# WHAT TO WORK ON
Retype the entries below exactly, but begin at the line containing "Shipping: Calculated at Checkout" and end at the last line.

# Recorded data
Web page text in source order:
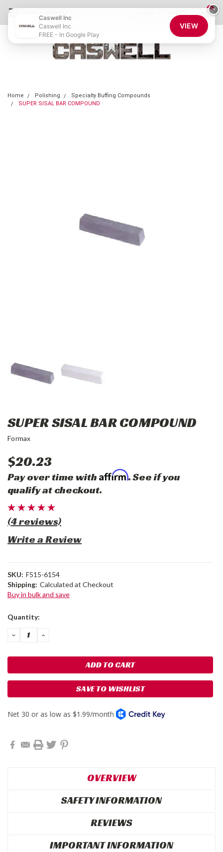
0
Home Polishing
Specialty Buffing Compounds
SUPER SISAL BAR COMPOUND
SUPER SISAL BAR COMPOUND
Formax
$20.23
Pay over time with Affirm. See if you
qualify at checkout.
(4 reviews)
Write a Review
SKU: F515-6154
Shipping: Calculated at Checkout
Buy in bulk and save
Current
Quantity:
DECREASE
QUANTITY:
INCREASE
SAVE TO WISHLIST
OVERVIEW
SAFETY INFORMATION
REVIEWS
IMPORTANT INFORMATION
×
Caswell Inc
Caswell Inc
FREE - In Google Play
VIEW

# RESPONSE TO THIS EXERCISE
Shipping: Calculated at Checkout
Buy in bulk and save
Current
Quantity:
DECREASE
QUANTITY:
INCREASE
SAVE TO WISHLIST
OVERVIEW
SAFETY INFORMATION
REVIEWS
IMPORTANT INFORMATION
×
Caswell Inc
Caswell Inc
FREE - In Google Play
VIEW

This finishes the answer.